They’re Us — We’re Them and They’re Us: Film Critics

Owen GleibermanI am never surprised to find another film critic who hates films. Our newest example: Owen Gleiberman — currently film “critic” at Variety but once the film “critic” at Entertainment. It was there back in 1990 that they gave the remake of Night of the Living Dead a “grade” of D+.

Before I get into it, note how arrogant it is for film critics — people who usually know next to nothing about the mechanics of making a film — treating filmmakers as though they were school children. “Well, I’ll give you a B+, Cindy. But Johnny, you clearly didn’t do your homework so I’m giving you a C-!” Pathetic.

Gleiberman’s “Review”

Gleiberman’s entire review is two paragraphs — not even 250 words. And it doesn’t criticize the film! It criticizes Romero’s decision to make it. And as such, it is a perfect example of what I see all the time: the “I wasn’t gonna like this film going in!” review. And that’s fine by me. I’ve never learned a thing from these pretend film critics. But they poison whole oceans of film-goers.

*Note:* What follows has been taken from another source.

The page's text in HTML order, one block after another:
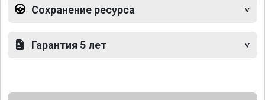
Сохранение ресурса
Гарантия 5 лет

I’m not sure what it is people like Gleiberman think they are doing. Justifying a paycheck? What’s clear is that they don’t love film. And their reviews say everything about them and nothing about the films.

Gleiberman Doesn’t Need to Get His Facts Straight

What really struck me was the end of his review:

By the time one of the characters turns to the camera [Uh, no. -FM] and says of the ghouls, “They’re us — we’re them and they’re us” (Isn’t it about time Romero stopped milking that line?), you want to return to the land of the living.

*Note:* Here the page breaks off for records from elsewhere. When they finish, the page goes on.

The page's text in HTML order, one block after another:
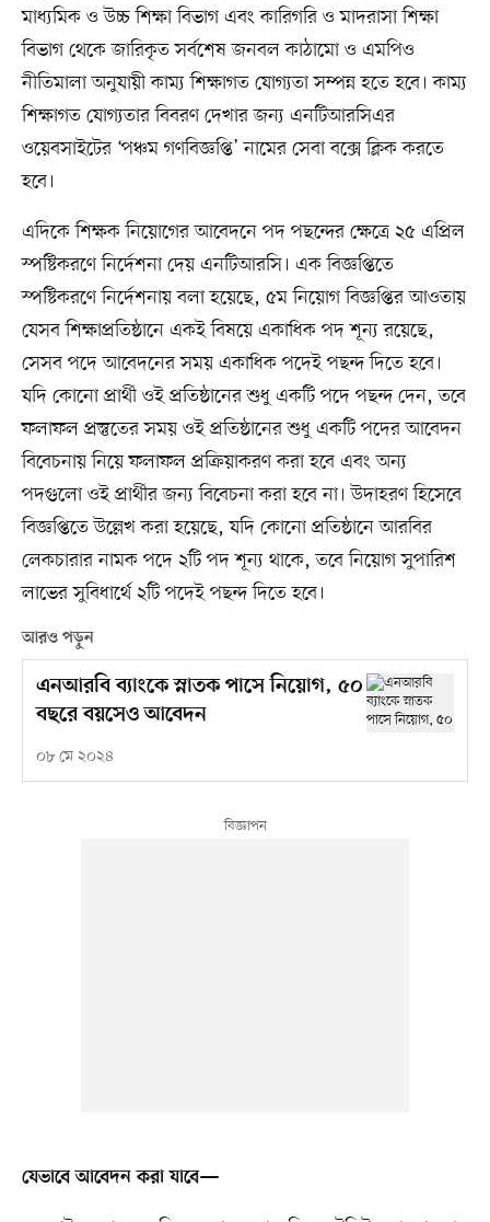
মাধ্যমিক ও উচ্চ শিক্ষা বিভাগ এবং কারিগরি ও মাদরাসা শিক্ষা
বিভাগ থেকে জারিকৃত সর্বশেষ জনবল কাঠামো ও এমপিও
নীতিমালা অনুযায়ী কাম্য শিক্ষাগত যোগ্যতা সম্পন্ন হতে হবে। কাম্য
শিক্ষাগত যোগ্যতার বিবরণ দেখার জন্য এনটিআরসিএর
ওয়েবসাইটের ‘পঞ্চম গণবিজ্ঞপ্তি’ নামের সেবা বক্সে ক্লিক করতে
হবে।
এদিকে শিক্ষক নিয়োগের আবেদনে পদ পছন্দের ক্ষেত্রে ২৫ এপ্রিল
স্পষ্টিকরণে নির্দেশনা দেয় এনটিআরসি। এক বিজ্ঞপ্তিতে
স্পষ্টিকরণে নির্দেশনায় বলা হয়েছে, ৫ম নিয়োগ বিজ্ঞপ্তির আওতায়
যেসব শিক্ষাপ্রতিষ্ঠানে একই বিষয়ে একাধিক পদ শূন্য রয়েছে,
সেসব পদে আবেদনের সময় একাধিক পদেই পছন্দ দিতে হবে।
যদি কোনো প্রার্থী ওই প্রতিষ্ঠানের শুধু একটি পদে পছন্দ দেন, তবে
ফলাফল প্রস্তুতের সময় ওই প্রতিষ্ঠানের শুধু একটি পদের আবেদন
বিবেচনায় নিয়ে ফলাফল প্রক্রিয়াকরণ করা হবে এবং অন্য
পদগুলো ওই প্রার্থীর জন্য বিবেচনা করা হবে না। উদাহরণ হিসেবে
বিজ্ঞপ্তিতে উল্লেখ করা হয়েছে, যদি কোনো প্রতিষ্ঠানে আরবির
লেকচারার নামক পদে ২টি পদ শূন্য থাকে, তবে নিয়োগ সুপারিশ
লাভের সুবিধার্থে ২টি পদেই পছন্দ দিতে হবে।
আরও পড়ুন
এনআরবি ব্যাংকে স্নাতক পাসে নিয়োগ, ৫০
বছরে বয়সেও আবেদন
০৮ মে ২০২৪
যেভাবে আবেদন করা যাবে—

Really? I’m no Romero expert. I’ve never held the original Night of the Living Dead in such high respect because I had been so terrified by The Last Man on Earth years before I saw it. But I do know his films as well as anyone who likes the genre. (Something Gleiberman probably doesn’t share with me.)

In Dawn of the Dead, Peter says, “They’re us, that’s all; there’s no more room in hell.” Here it is:

And in the remake of Night of the Living Dead, the line obviously alludes to Dawn of the Dead. But it’s quite different, “They’re us! We’re them and they’re us!” As you can see it is said in a totally different context:

Gleiberman Want’s Meaning — But Can’t See It

Keep this in mind when you read what Owen Gleiberman had to say about the original and remake:

The original Night was taken by some to be a statement about the Vietnam War; this one isn’t about anything larger than Romero’s desire to make a buck.

I’ve always found the ending of the original as too facile. Thematically, the remake is much stronger. And that scene was not the one that made it so powerful. The chilling, horrifying line is, “That’s another one for the fire.” If it doesn’t give you chills, you’re dead.

Gleiberman Was Wrong — But Who Cares?

But note: Gleiberman is wrong: Romero didn’t over-use that line. Gleiberman was just so determined to dump all over the remake that he had to make up something to criticize. And in doing so, he completely missed the deep thematic elements of the film.

It’s too bad that film critics can’t be sued for malpractice.

Afterword

I don’t mean to be too hard on Owen Gleiberman. The truth is that looking at his work generally, we share much. But his review of Night of the Living Dead (1990) is an occupational hazard. I’m sure he’s only seen the film once. I’ve seen it a dozen times. I allow myself to sit with films and not rush to judgment. I can hate a film the first time and “get it” the third. So I don’t have to act like Roger Ebert, who spent decades justifying his hatred of Blue Velvet simply because he couldn’t admit that his first review was all about him. And he was wrong. So was Gleiberman. But he’ll never rethink this film. He’s probably more convinced of his perfection than ever.